今後、EVの普及は鈍化するのだろうか。しかし、EVの普及には依然として明るい展望がある。たとえ補助金がなくても、今後はEVの所有と維持にかかるコストが大幅に低下することが予測されている。
米国に本拠を置く世界的な投資銀行および金融サービス会社「ゴールドマン・サックス」が2024年10月に発表した調査リポートによれば、
「バッテリーパックの価格」
が下落し続けることで、2026年にはEVの所有コストが内燃機関車(ICE)と同等になる可能性があるという。リチウムイオンバッテリーの価格はすでに下落傾向にあり、研究者たちは2024年末までに、世界のバッテリーパックの平均価格が1kWh(1時間にわたって1kWの電力を使用したときに消費されるエネルギー量)あたり
「111ドル(1万7123円)」
に下がると予測している。ちなみに2023年の価格は149ドル/kWhで、2011年には驚くべきことに780ドル/kWhだった。

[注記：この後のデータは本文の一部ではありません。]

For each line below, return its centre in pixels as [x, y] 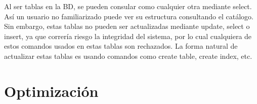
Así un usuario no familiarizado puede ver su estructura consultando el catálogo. [129, 16]
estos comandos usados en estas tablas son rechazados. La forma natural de [121, 46]
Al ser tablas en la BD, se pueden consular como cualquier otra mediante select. [128, 6]
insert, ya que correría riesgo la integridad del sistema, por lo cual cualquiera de [128, 36]
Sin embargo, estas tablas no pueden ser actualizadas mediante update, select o [127, 26]
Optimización [51, 91]
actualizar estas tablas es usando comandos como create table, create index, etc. [128, 56]
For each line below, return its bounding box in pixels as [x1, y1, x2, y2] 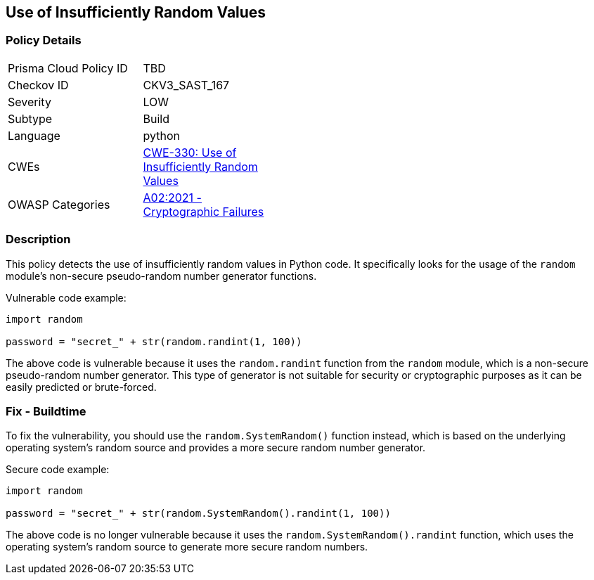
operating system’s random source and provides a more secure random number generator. [6, 442, 426, 454]
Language [8, 128, 60, 143]
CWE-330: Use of [143, 145, 237, 160]
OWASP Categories [8, 197, 110, 212]
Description [6, 232, 71, 247]
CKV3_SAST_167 [143, 77, 230, 92]
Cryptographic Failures [143, 204, 264, 219]
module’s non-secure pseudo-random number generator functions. [6, 269, 317, 282]
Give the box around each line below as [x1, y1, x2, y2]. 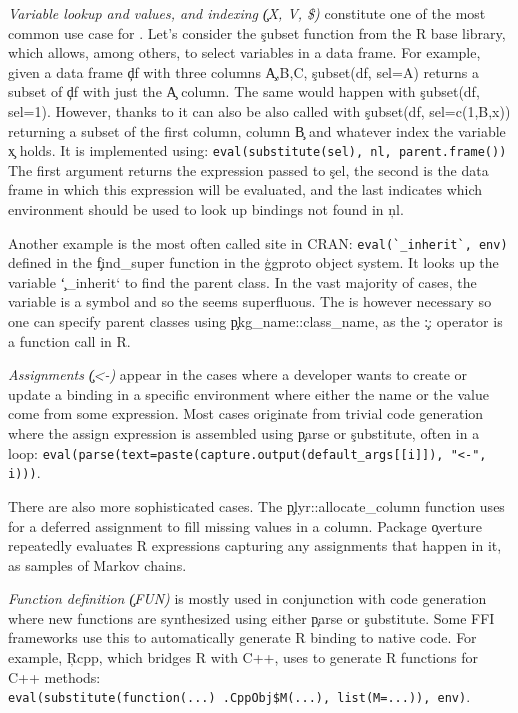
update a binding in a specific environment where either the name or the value [8, 383, 489, 404]
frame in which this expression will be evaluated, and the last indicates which [8, 179, 483, 200]
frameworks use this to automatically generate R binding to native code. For [8, 627, 477, 648]
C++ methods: [8, 666, 101, 687]
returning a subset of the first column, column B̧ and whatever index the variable [8, 120, 506, 141]
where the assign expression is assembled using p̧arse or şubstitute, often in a [8, 423, 480, 443]
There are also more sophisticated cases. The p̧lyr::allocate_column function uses [8, 495, 505, 516]
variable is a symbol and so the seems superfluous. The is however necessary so [8, 291, 492, 312]

さらに2026年までには、バッテリーパックの価格は26%下がり、82ドル/kWhになると予測されている。これは2023年の価格の約半分に相当する。ゴールドマン・サックスは、10年後には価格が64ドル/kWhにまで下落するとの見通しを示している。
バッテリー価格下落でEV復活
バッテリー価格の下落の要因は、
・より多くのエネルギーを低コストで収容できる「技術の進歩」
・リチウムやコバルトなどの「希少金属の価格低下」
だ。ゴールドマン・サックスは、2026年にEVの所有コストが補助金なしでも内燃機関車と同等になると予測しており、これは画期的な出来事だと指摘している。
ゴールドマン・サックス・リサーチのアジア太平洋天然資源・クリーンエネルギー研究の共同責任者であるニキル・バンダリ氏は、2026年にはEVの所有を目指す消費者が増えるだろうと説明している。

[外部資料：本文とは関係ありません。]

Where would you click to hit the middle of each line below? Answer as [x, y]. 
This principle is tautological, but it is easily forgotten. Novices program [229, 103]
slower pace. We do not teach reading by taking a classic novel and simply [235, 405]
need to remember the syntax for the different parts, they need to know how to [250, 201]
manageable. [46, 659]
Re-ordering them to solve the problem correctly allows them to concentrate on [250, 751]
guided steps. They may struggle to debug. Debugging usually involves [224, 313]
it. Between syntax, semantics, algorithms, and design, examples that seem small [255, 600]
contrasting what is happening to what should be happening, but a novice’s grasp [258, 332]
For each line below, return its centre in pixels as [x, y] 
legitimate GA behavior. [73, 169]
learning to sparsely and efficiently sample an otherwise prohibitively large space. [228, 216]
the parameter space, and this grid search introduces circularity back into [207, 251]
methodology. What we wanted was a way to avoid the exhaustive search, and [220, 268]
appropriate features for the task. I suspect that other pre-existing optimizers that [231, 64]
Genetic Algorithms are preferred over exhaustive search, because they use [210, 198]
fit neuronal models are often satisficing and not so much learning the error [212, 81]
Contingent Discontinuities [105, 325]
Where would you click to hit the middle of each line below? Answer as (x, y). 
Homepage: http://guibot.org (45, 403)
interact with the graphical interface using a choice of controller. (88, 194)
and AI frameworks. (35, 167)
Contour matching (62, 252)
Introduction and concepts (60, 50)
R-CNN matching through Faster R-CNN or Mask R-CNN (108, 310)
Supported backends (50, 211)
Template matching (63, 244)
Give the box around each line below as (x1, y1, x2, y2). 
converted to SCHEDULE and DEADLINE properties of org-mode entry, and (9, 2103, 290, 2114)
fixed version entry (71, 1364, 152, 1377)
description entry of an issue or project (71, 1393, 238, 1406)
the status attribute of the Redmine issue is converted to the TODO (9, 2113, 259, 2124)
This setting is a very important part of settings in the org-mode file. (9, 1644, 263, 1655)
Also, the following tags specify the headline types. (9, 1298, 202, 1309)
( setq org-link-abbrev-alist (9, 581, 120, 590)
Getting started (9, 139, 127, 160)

「純粋に経済的な観点から見ると、2026年には需要が力強く回復すると考えられている。また、2026年には消費者主導の導入フェーズが始まると予測されている」
と彼は述べている(リポートより)。2026年が“EV復活”のスタートなのだ。
また、この時期には初期のEVユーザーがバッテリー交換を意識し始める頃である。バッテリーやEV関連用品が市場の拡大により手頃な価格になれば、EVを乗り続ける意欲もさらに強まるだろう。
リース満了が生むEV旋風
ゴールドマン・サックスによると、EV復活のポイントは2026年だが、その2年後の2028年にも
「さらに追い風が吹く可能性」
がある。というのも、その年にはリース契約が終了した多くのEVが中古車市場に大量に流入するからだ。

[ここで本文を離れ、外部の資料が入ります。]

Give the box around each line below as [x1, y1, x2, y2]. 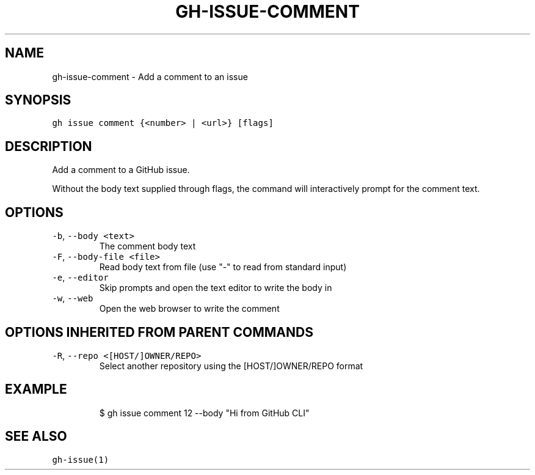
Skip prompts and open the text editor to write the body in [99, 282, 332, 293]
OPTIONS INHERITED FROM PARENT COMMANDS [5, 324, 313, 340]
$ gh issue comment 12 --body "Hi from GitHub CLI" [99, 407, 310, 418]
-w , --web [52, 293, 93, 304]
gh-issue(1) [52, 454, 109, 465]
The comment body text [99, 241, 196, 252]
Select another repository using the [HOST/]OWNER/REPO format [99, 360, 363, 371]
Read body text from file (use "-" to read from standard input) [99, 262, 347, 273]
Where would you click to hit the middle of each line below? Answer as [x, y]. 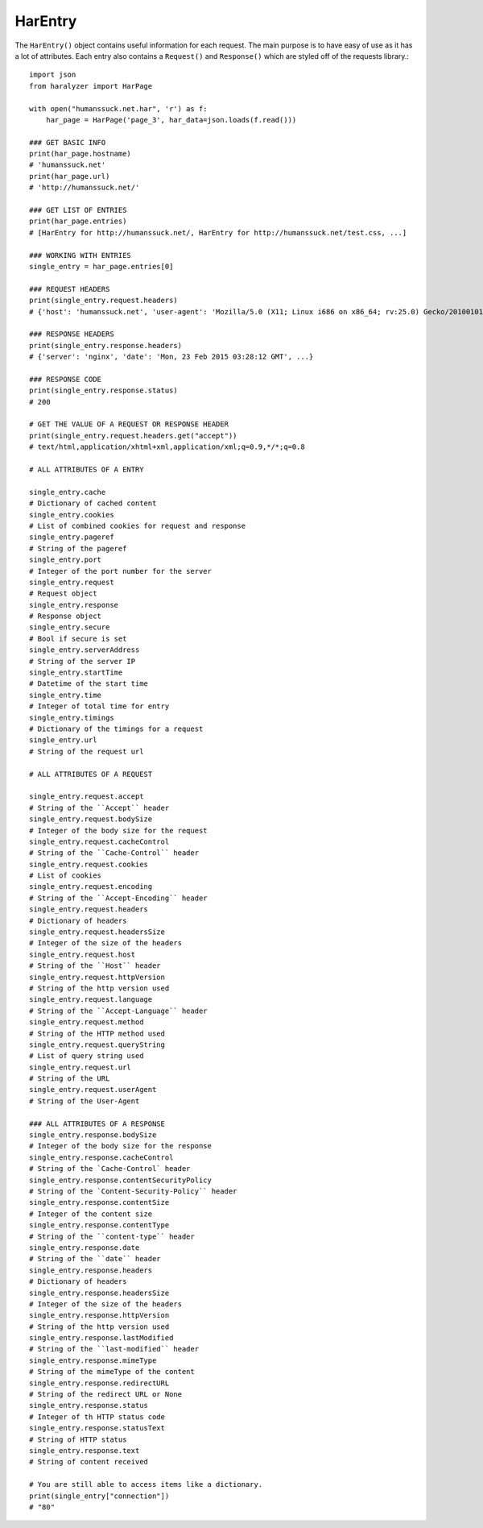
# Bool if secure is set [78, 638]
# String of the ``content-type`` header [112, 1236]
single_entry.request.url [80, 1067]
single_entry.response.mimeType [93, 1360]
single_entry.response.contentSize [99, 1202]
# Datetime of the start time [89, 684]
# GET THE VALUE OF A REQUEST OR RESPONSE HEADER [129, 424]
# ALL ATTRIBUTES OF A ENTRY [87, 469]
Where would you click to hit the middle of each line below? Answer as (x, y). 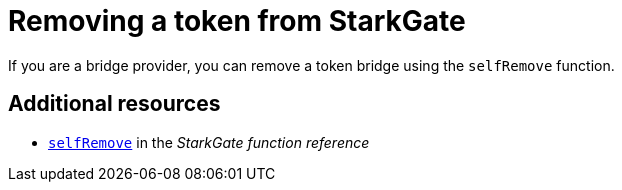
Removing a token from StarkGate (237, 21)
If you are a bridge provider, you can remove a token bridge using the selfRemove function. (311, 65)
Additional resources (114, 104)
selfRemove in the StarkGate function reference (209, 142)
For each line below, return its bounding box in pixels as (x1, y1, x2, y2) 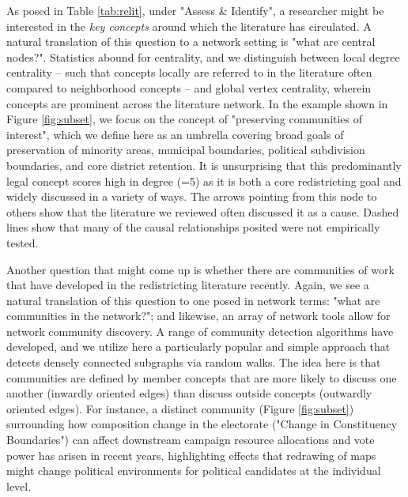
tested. (6, 234, 39, 250)
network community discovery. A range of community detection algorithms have (6, 322, 394, 339)
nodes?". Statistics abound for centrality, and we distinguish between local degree (6, 48, 400, 65)
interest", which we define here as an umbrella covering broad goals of (6, 126, 344, 142)
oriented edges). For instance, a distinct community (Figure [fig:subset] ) (6, 400, 354, 416)
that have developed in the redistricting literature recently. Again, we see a (6, 277, 369, 293)
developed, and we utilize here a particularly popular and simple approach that (6, 338, 391, 355)
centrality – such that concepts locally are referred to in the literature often (6, 64, 372, 81)

米市場調査会社「J.D.パワー」が2023年10月に発表した調査リポートによると、2028年にはリース契約が満了したEVが中古車市場に出回ると予測されている。
J.D.パワーの「E-Vision Intelligence Report」によれば、2023年には新車EVのリース台数が前年から355%増加し、2024年9月時点でさらに前年の88%増と驚異的な伸びを記録している。これにより、2026年にはリース返却されるEVの台数が
「230%増加」
する見込みだ。そのため、今後2年間で合計約28万台の中古EVが市場に登場することになる。
2028~2029年、中古EV市場の大波
リース契約が終了した後、ユーザーにはいくつかの選択肢がある。現在のリース契約を延長したり、リース終了後のEVを安く買い取ったりする人が多ければ、これらの中古EVが大量に中古車市場に流れることはないだろう。
しかし、リポートによるとそれは起こりそうにない。過去2年間、新車EVの価格は着実に下がっており、この傾向は今後も続くと予想されている。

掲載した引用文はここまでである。